[Stored records]
____

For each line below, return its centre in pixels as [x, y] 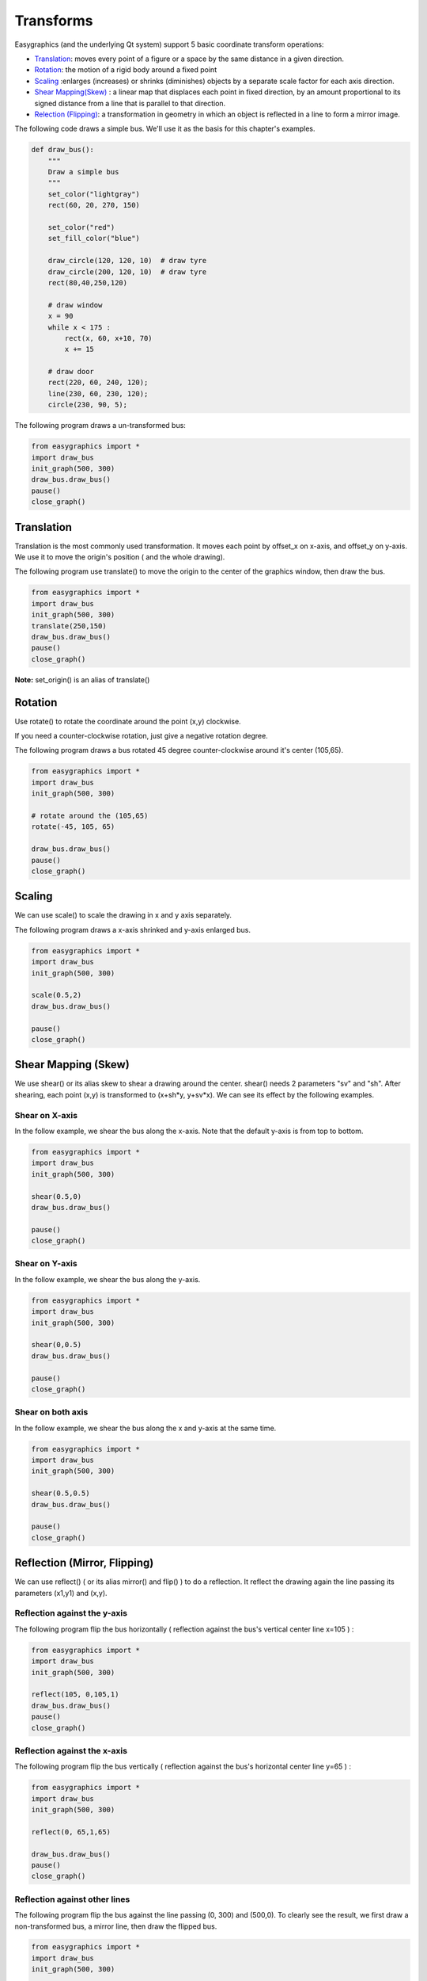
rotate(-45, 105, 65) [73, 827]
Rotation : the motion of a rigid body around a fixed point [126, 70]
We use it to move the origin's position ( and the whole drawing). [120, 557]
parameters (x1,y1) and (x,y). [61, 1593]
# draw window [75, 305]
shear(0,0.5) [57, 1345]
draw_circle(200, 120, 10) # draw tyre [127, 272]
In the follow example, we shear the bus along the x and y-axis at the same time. [145, 1428]

____

**PROMPT:** Each line from the one holding "rotate(-45, 105, 65) [73, 827]" to the end of the entries is to be written out exactly. Skip every line before it.

**RESULT FOR THIS EXERCISE:**
rotate(-45, 105, 65) [73, 827]
Rotation : the motion of a rigid body around a fixed point [126, 70]
We use it to move the origin's position ( and the whole drawing). [120, 557]
parameters (x1,y1) and (x,y). [61, 1593]
# draw window [75, 305]
shear(0,0.5) [57, 1345]
draw_circle(200, 120, 10) # draw tyre [127, 272]
In the follow example, we shear the bus along the x and y-axis at the same time. [145, 1428]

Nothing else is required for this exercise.